IMO the best bet is to work hard to make Charlotte and the Triangle into the same labor market, I think that can be done with much better intercity rail service and transit at both ends. The pieces are already in place, but the Piedmont cities need to learn how to market themselves as a single unit rather than competing entities.

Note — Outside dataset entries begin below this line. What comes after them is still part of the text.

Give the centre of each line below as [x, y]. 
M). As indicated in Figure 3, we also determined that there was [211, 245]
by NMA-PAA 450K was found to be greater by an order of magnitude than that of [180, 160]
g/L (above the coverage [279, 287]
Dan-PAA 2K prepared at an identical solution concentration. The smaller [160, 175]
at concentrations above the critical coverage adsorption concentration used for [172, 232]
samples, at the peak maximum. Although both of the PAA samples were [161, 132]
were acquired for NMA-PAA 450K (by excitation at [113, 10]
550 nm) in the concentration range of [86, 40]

Agree with @kermit that Raleigh and Charlotte should try to cooperate, but it seems doubtful that the historic rivalry and animosity between the 2 will end anytime soon.  One of the finest recent academic works about Charlotte contains the following put-down made by the Raleigh News and Observer:   

"Charlotte is overwhelmingly ... average," charged the Raleigh News and Observer in 1987.   "It is a fine, rich, upstanding city.  It just isn't much of a fine, rich, upstanding Southern city.  It has all the quaint Southern appeal of Des Moines."  And then the ultimate insult from the cross-state rival, pinpointing the greatest fear of all:  "Charlotte's raging inferiority complex, as witnessed by its overwhelming need to boost its image, comes about because nobody else pays much attention to it."   See Graves, Wm. and Smith, Heather A., eds., Charlotte, NC, The Global Evolution of a New South City ("Searching For Respect: From 'New South' to 'World Class' at the Crossroads of the Carolinas," p. 25), (Athens, Univ. of Georgia Press, 2010).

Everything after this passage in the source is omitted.